# Vertically falling sphere striking a wedge and rolling without slipping

I have a question which states that a sphere of mass $$m$$ falls vertically and strikes a wedge of mass $$M$$ and inclination $$\alpha$$, at rest on a smooth horizontal plane. There is sufficient friction on the wedge's surface which cause the sphere to start pure rolling, i.e, rolling without slipping. If the spheres's pre-impact velocity is $$v$$, then what is the vertical component of its post-impact velocity?

I let the final velocity of the sphere be $$v'$$ and its radius be $$r$$.

I thought that this question will be most easily solved with angular momentum conservation, but, mistakenly, I conserved it about the point at which the sphere strikes. This is invalid since the wedge accelerates and torque cannot be calculated about that point.

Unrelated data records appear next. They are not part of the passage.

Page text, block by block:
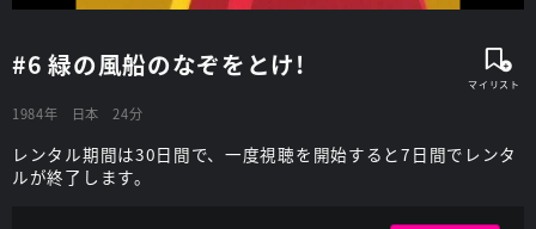
#6 緑の風船のなぞをとけ!
1984年 日本 24分
レンタル期間は30日間で、一度視聴を開始すると7日間でレンタ
ルが終了します。
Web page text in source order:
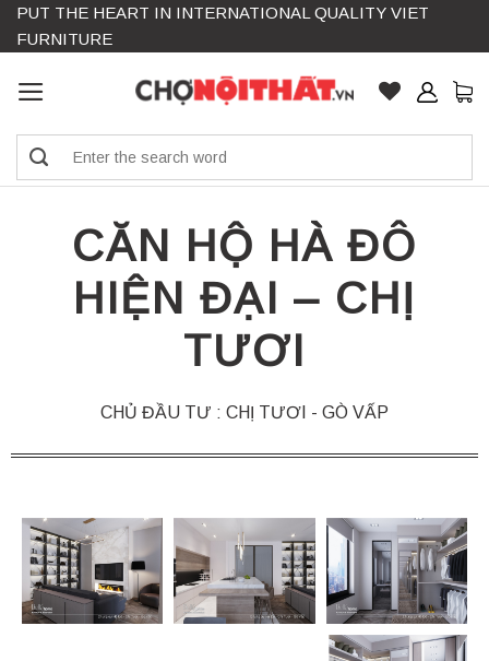
Skip
PUT THE HEART IN INTERNATIONAL QUALITY VIET
FURNITURE
CĂN HỘ HÀ ĐÔ
HIỆN ĐẠI – CHỊ
TƯƠI
CHỦ ĐẦU TƯ : CHỊ TƯƠI - GÒ VẤP
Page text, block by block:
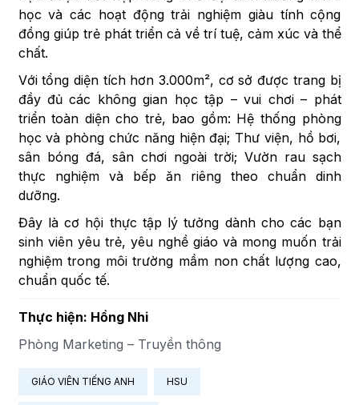
học và các hoạt động trải nghiệm giàu tính cộng
đồng giúp trẻ phát triển cả về trí tuệ, cảm xúc và thể
chất.
Với tổng diện tích hơn 3.000m², cơ sở được trang bị
đầy đủ các không gian học tập – vui chơi – phát
triển toàn diện cho trẻ, bao gồm: Hệ thống phòng
học và phòng chức năng hiện đại; Thư viện, hồ bơi,
sân bóng đá, sân chơi ngoài trời; Vườn rau sạch
thực nghiệm và bếp ăn riêng theo chuẩn dinh
dưỡng.
Đây là cơ hội thực tập lý tưởng dành cho các bạn
sinh viên yêu trẻ, yêu nghề giáo và mong muốn trải
nghiệm trong môi trường mầm non chất lượng cao,
chuẩn quốc tế.
Thực hiện: Hồng Nhi
Phòng Marketing – Truyền thông
GIÁO VIÊN TIẾNG ANH HSU
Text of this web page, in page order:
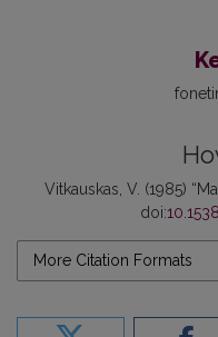
Vitkauskas, V. (1985)
doi:
More Citation Formats
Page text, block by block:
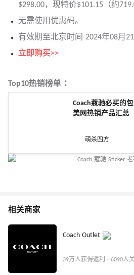
$298.00，现特价$101.15（约
无需使用优惠码。
有效期至北京时间 2024年08月21
立即购买>>
Top10热销榜单 ：
Coach蔻驰必买的
美网热销产品汇总
萌杀四方
相关商家
Coach Outlet
39万人获得返利 · 6090人
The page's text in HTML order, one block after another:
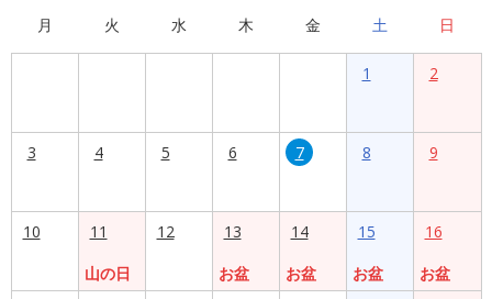
月 火 水 木 金 土 日
1 2
3 4 5 6 7 8 9
10
11
山の日
12
13
お盆
14
お盆
15
お盆
16
お盆
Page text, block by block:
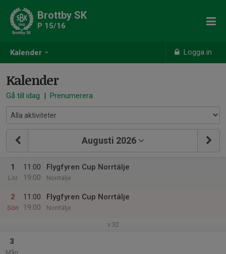
Kalender Logga in
Brottby SK
P 15/16
Kalender
Gå till idag | Prenumerera
Augusti 2026
1
Lör
11:00
19:00
Flygfyren Cup Norrtälje
Norrtälje
2
Sön
11:00
19:00
Flygfyren Cup Norrtälje
Norrtälje
v.32
3
Mån
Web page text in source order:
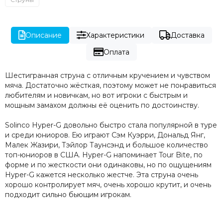
Описание Характеристики
Доставка
Оплата
Шестигранная струна с отличным кручением и чувством
мяча. Достаточно жёсткая, поэтому может не понравиться
любителям и новичкам, но вот игроки с быстрым и
мощным замахом должны её оценить по достоинству.
Solinco Hyper-G довольно быстро стала популярной в туре
и среди юниоров. Ею играют Сэм Куэрри, Дональд Янг,
Малек Жазири, Тэйлор Таунсэнд и большое количество
топ-юниоров в США. Hyper-G напоминает Tour Bite, по
форме и по жесткости они одинаковы, но по ощущениям
Hyper-G кажется несколько жестче. Эта струна очень
хорошо контролирует мяч, очень хорошо крутит, и очень
подходит сильно бьющим игрокам.

Then, I thought of linear and angular impulse-momentum theorem, using which, I get, \begin {align} N\Delta t &= mv\cos \alpha \qquad \text{Linear momentum perpendicular to wedge}\\ \mu N\Delta t &= mv' - mv\sin \alpha \qquad \text{Linear momentum parallel to wedge}\\ \mu N\Delta tr &= I\omega \qquad \text{Angular momentum about Center of Mass} \end {align}

I do not know the answer to the assignment, but from the above I get, $$v' = \dfrac{5v\sin \alpha}{7}$$

Is this correct? If not, where did I go wrong? Any help or hint will be appreciated.

PS: I know high school mechanics problems are more easily solved using advanced techniques like Lagrangian mechanics, but I would appreciate it, if the answers were given using Newtonian mechanics only. Thanks.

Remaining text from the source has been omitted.